The FEIE also has no impact on whether your foreign bank reports your account to the IRS under FATCA. That reporting happens regardless of your individual tax position. For a full breakdown of how to structure your taxes abroad, see how US expats legally eliminate federal income tax using the FEIE.

The Bottom Line

FBAR and FATCA are not optional. They are mandatory legal obligations that exist entirely independent of your tax liability. The penalty regime — particularly for FBAR willful violations — is severe enough to wipe out an account. The Streamlined Foreign Offshore Procedure provides a legitimate, penalty-free path for non-willful non-filers, and the mechanics of both filings are genuinely manageable once you understand who files what, where, and by when.

If you've been living abroad and haven't filed FBAR or Form 8938, fix it before the IRS contacts you. The SFOP window is open, the process is defined, and the cost of proactive compliance is a fraction of the cost of being discovered.

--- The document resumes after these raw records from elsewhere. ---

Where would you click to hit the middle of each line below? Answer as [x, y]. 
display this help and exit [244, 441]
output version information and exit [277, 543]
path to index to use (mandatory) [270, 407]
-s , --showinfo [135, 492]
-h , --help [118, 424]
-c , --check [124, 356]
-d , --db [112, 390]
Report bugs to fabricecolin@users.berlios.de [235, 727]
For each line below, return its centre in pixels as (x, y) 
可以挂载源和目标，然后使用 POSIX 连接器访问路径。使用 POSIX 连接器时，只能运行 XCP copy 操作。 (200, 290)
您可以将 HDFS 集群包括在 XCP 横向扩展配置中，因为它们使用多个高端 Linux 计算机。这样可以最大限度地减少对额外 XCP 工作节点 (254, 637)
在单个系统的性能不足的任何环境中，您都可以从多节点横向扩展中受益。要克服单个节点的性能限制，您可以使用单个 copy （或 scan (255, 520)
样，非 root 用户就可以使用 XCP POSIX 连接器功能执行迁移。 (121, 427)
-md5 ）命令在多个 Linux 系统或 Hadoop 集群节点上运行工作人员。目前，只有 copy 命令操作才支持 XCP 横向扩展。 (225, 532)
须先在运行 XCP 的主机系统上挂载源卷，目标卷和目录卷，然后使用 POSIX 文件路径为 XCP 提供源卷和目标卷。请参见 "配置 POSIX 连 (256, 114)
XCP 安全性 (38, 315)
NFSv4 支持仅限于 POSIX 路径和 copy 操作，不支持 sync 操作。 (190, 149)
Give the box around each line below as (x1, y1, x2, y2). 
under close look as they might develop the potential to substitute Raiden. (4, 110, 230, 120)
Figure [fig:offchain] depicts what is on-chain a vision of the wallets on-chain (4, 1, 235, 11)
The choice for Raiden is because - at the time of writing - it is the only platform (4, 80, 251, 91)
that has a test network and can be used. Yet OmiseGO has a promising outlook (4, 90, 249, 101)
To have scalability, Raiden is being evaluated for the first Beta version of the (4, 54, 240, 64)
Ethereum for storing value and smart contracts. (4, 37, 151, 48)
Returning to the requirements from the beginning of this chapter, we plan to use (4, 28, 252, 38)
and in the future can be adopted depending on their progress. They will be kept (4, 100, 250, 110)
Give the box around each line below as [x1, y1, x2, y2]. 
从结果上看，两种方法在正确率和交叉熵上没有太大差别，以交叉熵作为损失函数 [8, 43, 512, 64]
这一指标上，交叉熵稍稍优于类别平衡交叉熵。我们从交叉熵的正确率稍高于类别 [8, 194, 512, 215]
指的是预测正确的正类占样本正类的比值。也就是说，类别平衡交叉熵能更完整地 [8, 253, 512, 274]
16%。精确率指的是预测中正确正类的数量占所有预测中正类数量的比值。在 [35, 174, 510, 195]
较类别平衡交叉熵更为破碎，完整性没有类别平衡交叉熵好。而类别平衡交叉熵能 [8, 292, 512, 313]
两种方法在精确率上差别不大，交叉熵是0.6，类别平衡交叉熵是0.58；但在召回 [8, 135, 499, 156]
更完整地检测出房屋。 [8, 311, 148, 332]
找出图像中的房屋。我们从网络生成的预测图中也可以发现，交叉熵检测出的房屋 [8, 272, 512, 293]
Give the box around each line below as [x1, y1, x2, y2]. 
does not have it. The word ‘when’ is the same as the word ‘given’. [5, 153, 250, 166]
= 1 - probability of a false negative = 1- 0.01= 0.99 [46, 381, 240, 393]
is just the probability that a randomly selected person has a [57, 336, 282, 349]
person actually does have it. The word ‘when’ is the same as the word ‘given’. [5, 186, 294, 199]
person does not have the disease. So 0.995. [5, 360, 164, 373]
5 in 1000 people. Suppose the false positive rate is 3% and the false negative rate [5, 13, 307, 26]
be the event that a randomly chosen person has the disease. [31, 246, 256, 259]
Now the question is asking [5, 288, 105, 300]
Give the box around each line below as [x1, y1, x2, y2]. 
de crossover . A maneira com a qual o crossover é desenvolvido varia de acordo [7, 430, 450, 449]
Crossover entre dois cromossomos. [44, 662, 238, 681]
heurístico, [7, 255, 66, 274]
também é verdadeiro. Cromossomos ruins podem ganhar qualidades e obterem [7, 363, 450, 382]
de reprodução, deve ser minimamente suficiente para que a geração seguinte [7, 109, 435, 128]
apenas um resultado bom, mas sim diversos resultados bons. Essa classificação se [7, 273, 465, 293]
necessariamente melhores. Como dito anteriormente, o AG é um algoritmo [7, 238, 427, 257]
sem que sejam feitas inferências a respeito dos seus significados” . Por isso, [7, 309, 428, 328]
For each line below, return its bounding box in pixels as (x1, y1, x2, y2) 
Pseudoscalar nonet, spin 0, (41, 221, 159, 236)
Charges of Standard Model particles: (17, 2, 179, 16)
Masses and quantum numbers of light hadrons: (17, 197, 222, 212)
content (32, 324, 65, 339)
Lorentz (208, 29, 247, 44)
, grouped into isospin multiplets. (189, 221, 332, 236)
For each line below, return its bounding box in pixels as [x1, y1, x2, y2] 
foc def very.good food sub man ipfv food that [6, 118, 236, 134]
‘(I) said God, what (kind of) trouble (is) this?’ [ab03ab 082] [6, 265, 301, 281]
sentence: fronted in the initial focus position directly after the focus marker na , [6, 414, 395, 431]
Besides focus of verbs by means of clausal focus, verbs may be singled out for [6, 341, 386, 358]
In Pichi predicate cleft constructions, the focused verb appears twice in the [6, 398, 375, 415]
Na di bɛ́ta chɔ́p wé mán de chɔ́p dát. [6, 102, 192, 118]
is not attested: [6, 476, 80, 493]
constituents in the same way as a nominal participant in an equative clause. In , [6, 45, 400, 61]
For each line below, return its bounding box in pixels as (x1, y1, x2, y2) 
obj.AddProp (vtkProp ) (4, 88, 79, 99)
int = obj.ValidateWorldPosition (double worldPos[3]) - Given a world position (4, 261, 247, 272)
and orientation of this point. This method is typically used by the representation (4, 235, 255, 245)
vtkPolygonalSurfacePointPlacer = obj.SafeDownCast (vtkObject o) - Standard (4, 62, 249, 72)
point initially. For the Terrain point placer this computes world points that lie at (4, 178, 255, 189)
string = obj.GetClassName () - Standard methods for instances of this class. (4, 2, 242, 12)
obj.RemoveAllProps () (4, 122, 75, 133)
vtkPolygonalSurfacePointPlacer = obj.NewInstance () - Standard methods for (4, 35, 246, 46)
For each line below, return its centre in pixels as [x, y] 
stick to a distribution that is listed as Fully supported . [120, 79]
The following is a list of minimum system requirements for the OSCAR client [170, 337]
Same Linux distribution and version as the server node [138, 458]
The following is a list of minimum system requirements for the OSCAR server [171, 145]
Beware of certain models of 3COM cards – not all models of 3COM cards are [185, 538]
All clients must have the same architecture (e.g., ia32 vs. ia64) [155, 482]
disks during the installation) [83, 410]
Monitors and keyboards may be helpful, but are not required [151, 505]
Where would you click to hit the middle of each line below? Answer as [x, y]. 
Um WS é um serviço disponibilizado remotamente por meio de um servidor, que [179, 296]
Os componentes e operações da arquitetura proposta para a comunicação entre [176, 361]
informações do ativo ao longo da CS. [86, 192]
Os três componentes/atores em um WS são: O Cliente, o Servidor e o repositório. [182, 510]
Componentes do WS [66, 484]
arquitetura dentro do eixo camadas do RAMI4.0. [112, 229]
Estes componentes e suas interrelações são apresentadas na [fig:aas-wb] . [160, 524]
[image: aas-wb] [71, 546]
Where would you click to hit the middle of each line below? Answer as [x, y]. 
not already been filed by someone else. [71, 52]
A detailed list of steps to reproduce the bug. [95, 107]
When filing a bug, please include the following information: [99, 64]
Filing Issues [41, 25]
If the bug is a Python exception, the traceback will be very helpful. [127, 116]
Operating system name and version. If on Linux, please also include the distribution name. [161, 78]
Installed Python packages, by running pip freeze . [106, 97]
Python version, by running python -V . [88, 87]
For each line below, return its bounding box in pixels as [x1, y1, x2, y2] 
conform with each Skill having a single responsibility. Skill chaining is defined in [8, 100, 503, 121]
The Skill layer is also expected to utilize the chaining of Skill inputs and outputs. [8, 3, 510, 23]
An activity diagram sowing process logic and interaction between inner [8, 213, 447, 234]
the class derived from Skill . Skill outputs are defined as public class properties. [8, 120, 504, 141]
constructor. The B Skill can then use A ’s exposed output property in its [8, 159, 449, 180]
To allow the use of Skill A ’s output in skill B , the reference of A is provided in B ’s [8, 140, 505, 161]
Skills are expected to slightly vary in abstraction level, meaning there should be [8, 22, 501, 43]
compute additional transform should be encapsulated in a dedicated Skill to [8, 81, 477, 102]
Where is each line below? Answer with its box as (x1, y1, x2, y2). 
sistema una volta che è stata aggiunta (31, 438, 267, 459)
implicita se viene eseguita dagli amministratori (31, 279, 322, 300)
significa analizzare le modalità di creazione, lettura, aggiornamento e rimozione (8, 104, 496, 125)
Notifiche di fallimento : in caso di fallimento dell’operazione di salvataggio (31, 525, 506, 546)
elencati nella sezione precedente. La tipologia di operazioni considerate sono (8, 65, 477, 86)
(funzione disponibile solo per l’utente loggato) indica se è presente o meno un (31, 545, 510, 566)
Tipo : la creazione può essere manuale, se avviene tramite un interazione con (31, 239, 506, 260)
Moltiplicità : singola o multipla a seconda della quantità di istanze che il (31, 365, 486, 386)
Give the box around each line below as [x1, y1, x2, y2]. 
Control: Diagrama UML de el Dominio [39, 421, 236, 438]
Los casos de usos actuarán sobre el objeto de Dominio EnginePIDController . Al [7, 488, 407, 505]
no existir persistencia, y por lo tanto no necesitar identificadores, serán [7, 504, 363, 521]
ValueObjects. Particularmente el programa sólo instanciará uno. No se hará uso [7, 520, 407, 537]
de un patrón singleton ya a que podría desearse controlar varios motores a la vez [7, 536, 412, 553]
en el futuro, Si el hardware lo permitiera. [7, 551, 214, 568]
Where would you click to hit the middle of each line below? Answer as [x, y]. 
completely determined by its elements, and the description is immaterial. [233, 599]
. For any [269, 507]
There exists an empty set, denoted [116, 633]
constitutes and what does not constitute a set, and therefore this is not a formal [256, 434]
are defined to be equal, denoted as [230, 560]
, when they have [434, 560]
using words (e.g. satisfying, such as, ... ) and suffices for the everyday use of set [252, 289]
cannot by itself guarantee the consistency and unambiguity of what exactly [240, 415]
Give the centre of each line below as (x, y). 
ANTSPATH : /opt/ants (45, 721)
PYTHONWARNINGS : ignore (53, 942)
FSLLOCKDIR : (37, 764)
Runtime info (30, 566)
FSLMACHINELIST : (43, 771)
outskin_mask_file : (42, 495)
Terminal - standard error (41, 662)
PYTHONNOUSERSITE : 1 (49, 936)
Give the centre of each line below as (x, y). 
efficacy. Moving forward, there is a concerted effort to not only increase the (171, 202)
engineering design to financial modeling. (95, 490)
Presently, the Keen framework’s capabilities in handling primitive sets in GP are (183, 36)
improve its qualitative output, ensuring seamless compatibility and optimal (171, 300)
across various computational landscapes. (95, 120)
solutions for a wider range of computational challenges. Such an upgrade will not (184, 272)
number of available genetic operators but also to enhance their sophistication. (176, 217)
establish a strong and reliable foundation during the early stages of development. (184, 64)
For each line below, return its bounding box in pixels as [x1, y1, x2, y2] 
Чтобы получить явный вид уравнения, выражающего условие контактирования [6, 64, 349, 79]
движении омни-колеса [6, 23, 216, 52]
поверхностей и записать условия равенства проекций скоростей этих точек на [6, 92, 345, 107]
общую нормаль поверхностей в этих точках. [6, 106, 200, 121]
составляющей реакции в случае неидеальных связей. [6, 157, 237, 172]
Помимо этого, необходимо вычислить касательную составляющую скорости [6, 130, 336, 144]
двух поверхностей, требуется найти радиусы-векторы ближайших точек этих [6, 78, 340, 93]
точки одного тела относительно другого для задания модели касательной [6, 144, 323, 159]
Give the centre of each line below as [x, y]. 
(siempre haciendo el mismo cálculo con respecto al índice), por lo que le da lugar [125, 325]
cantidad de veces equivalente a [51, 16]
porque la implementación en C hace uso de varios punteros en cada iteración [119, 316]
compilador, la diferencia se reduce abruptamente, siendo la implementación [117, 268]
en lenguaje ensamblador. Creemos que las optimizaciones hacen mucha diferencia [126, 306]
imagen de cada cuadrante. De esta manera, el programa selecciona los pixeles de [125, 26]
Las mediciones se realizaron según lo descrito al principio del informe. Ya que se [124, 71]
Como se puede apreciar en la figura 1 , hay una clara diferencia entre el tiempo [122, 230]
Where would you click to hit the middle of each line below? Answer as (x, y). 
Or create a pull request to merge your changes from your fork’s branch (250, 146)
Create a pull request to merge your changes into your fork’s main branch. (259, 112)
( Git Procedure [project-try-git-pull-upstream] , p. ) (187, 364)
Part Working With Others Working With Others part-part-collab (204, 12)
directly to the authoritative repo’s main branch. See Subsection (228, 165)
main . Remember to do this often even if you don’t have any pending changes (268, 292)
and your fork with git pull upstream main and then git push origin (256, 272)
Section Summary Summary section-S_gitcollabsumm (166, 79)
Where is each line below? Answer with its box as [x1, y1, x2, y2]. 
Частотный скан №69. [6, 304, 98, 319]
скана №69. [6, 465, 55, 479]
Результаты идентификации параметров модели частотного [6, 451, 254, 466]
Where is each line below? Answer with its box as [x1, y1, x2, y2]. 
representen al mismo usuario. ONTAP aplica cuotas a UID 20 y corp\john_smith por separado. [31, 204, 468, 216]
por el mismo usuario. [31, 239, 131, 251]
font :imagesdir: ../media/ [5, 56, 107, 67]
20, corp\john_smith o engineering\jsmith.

Disclaimer: This post is for general informational and educational purposes only and does not constitute legal, tax, or financial advice. Tax law is complex and fact-specific. Consult a qualified US tax professional or international tax attorney regarding your individual situation. IRS penalty amounts and thresholds are subject to change; verify current figures at irs.gov and fincen.gov before filing.